Using global constant arrays produces slow Metal code #4367

jimblandy · 2021-10-14T22:08:36Z

We generate Metal Shading Language code that runs slowly on some Apple devices, for shaders that index a large global constant array. The generated code copies a global constant into a function-local array every time the function is called; if the constant is large, this is expensive.

For the following input:

var<private> constant_array: array<f32, 4> = array<f32, 4>(0.0, 0.707, 1.0, 0.707);

[[stage(fragment)]]
fn access_array([[location(0)]] i: i32) -> [[location(0)]] f32 {
   return constant_array[i];
}

We generate the following MSL:

...

struct type1 {
    float inner[4];
};
constant type1 const_type1_ = {0.0, 0.7070000171661377, 1.0, 0.7070000171661377};

...
fragment ... access_array(
  ...
) {
    type1 constant_array = const_type1_;
    const auto i = ...;
    float _e3 = constant_array.inner[i];
    ...
}

This declares a global constant const_type1_, which access_array copies into the local variable constant_array each time it's called. For this example it's probably not a big deal, but people use big data tables, so the copy can be expensive.

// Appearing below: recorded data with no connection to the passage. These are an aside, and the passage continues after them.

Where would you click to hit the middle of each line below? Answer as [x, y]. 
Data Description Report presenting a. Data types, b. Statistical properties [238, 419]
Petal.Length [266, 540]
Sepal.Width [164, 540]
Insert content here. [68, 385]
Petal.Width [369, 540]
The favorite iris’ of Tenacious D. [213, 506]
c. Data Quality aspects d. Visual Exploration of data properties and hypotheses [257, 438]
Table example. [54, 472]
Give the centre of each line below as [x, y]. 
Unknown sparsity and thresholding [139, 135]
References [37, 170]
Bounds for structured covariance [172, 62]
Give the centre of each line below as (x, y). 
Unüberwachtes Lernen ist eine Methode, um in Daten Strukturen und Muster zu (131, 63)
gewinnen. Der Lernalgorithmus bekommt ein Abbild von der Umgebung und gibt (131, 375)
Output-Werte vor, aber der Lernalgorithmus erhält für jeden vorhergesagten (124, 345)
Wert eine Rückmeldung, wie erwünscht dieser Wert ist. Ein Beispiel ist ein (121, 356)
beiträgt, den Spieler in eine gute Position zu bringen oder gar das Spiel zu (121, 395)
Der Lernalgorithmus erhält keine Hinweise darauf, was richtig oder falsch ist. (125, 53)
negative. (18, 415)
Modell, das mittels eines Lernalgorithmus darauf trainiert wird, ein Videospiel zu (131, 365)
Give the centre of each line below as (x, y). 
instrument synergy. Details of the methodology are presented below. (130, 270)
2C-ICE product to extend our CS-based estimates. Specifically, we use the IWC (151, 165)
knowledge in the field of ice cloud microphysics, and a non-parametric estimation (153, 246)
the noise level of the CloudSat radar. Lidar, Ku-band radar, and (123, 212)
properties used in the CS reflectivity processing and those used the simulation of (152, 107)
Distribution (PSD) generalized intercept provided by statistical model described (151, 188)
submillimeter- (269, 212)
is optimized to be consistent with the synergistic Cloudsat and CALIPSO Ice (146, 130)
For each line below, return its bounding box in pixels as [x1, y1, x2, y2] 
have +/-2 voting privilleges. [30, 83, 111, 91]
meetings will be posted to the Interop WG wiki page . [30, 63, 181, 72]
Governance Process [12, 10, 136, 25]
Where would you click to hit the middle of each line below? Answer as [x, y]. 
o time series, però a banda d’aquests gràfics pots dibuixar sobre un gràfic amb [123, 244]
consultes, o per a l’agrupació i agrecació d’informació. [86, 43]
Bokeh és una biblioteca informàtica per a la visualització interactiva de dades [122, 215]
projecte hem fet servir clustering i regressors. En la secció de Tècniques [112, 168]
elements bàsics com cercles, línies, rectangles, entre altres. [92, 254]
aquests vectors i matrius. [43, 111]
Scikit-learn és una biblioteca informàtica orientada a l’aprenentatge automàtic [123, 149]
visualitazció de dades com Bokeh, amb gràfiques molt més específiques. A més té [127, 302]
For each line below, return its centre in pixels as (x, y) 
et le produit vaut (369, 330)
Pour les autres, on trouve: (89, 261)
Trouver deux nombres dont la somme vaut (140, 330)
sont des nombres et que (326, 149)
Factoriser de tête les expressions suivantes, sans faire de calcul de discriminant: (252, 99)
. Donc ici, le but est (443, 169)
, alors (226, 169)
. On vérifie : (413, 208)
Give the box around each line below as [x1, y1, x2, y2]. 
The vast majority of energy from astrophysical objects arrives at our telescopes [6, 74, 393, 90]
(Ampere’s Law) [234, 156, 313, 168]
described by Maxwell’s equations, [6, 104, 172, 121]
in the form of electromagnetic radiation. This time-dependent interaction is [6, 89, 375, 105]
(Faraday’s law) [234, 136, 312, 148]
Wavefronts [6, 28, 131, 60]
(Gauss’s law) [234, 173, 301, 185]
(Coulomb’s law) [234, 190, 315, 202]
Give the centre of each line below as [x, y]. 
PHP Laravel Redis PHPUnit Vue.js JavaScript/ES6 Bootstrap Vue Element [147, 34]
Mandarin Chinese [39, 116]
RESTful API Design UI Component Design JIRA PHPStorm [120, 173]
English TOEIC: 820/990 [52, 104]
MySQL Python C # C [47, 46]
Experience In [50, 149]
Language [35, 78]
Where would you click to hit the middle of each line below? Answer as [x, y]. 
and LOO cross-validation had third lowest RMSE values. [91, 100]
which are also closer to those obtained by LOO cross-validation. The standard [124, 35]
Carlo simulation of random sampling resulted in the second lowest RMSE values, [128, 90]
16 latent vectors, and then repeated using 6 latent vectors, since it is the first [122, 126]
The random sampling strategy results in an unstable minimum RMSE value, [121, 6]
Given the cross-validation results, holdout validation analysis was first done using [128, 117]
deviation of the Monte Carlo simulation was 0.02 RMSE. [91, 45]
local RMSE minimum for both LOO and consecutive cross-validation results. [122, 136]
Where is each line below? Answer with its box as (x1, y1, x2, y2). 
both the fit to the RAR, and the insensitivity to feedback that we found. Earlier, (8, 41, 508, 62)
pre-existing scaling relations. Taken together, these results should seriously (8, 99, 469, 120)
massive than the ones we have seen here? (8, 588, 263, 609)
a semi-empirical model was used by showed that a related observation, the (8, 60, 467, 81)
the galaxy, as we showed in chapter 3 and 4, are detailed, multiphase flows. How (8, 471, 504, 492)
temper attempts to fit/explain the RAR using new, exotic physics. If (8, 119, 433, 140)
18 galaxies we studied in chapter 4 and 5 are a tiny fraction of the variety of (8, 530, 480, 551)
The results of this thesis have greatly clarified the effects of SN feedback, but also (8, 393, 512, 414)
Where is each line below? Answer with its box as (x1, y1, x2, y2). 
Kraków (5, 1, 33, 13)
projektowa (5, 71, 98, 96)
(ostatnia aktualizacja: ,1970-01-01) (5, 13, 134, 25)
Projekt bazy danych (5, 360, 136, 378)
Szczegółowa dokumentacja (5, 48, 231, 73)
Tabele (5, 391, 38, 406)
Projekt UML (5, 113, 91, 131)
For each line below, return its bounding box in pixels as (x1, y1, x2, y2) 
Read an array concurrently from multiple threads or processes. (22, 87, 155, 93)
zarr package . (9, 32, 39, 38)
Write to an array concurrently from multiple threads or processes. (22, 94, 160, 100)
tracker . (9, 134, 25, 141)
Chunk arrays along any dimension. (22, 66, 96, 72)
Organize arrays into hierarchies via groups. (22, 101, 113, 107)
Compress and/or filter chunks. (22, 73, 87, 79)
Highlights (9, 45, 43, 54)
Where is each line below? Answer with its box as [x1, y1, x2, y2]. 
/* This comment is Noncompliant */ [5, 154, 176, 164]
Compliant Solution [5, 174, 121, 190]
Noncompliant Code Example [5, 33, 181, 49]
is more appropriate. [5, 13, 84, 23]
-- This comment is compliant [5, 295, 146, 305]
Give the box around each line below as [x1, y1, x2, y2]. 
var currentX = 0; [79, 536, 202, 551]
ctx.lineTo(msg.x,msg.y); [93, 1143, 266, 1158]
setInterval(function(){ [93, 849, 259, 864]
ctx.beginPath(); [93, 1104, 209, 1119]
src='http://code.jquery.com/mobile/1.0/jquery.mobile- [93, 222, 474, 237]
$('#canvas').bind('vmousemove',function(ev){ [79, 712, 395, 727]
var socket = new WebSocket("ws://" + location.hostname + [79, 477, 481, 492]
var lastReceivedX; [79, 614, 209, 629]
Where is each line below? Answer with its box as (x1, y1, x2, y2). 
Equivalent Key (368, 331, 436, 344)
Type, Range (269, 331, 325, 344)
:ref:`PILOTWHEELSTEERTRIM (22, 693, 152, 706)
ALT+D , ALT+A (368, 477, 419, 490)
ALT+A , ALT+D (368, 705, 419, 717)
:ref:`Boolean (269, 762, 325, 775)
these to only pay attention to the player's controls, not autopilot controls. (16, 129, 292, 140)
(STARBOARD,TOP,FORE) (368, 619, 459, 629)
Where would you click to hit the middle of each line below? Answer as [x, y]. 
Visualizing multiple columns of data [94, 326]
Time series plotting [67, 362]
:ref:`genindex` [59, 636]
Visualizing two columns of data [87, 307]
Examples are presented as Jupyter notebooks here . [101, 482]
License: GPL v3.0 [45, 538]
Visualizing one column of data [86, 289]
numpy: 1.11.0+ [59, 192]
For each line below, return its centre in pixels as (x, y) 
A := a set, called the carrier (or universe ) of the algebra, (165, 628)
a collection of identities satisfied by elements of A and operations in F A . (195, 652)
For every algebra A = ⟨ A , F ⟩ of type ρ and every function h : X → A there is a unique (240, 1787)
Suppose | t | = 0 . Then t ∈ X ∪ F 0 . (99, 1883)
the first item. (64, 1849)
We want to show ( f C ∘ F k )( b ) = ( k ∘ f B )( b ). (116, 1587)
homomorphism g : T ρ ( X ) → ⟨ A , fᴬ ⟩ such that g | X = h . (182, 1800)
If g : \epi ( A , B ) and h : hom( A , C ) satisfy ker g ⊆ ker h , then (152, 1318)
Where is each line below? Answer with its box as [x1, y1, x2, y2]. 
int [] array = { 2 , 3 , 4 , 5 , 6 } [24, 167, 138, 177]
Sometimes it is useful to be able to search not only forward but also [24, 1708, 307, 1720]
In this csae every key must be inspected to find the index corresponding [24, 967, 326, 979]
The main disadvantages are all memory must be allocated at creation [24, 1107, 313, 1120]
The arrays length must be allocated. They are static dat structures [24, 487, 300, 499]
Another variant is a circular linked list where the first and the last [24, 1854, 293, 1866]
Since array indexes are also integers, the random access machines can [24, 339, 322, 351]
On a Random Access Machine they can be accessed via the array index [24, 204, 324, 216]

Naga introduces this copy because MSL doesn't support mutable global arrays. Metal Shading Language Specification 2.4 §4, "Address Spaces", says, "The address space for a variable at program scope must be constant." Further, §4.2 says, "Variables in program scope must be declared in the constant address space and initialized during the declaration statement."

WGSL suggests that people use let for global constants, but the author can't use let here, since WGSL can't index arrays unless they're in memory.

What Naga should do when generating Metal (and what other toolchains seem to do now) is recognize that constant_array is not actually ever assigned to, generate a global variable in the Metal constant address space, and refer to that directly from function bodies.

The text was updated successfully, but these errors were encountered:

jimblandy · 2021-10-15T00:02:27Z

Here's what Google's Tint does with the example above:

struct tint_array_wrapper {
  float arr[4];
};
...
float access_array_inner(int i, thread tint_array_wrapper* const tint_symbol_3) {
  return (*(tint_symbol_3)).arr[i];
}

fragment tint_symbol_2 access_array(tint_symbol_1 tint_symbol [[stage_in]]) {
  thread tint_array_wrapper tint_symbol_4 = {.arr={0.0f, 0.707000017f, 1.0f, 0.707000017f}};
  float const inner_result = access_array_inner(tint_symbol.i, &(tint_symbol_4));
  tint_symbol_2 wrapper_result = {};
  wrapper_result.value = inner_result;
  return wrapper_result;
}

The semantics expressed are certainly run-time initialization, like Naga. But of course, since the issue here is inconsistent optimization (in some cases, Naga's output was fine), I don't think we can really say whether this is better or worse.

It seems safe to assume, though, that if we generate a global constant initialized at compile time, it's unlikely that any code generator along the path to the GPU would introduce run-time copies.

kvark · 2021-10-15T12:43:56Z

Thank you for writing this down!

type1 constant_array = const_type1_;

I'm not actually sure if that's a problem. I thought the problem was with code we inject to copy an array element-by-element, but this here is a bulk copy. Obviously can be improved, but I'd like us to not lose sight of what the actual issue is. A test case, maybe within https://github.com/kvark/wgpu-bench, would help.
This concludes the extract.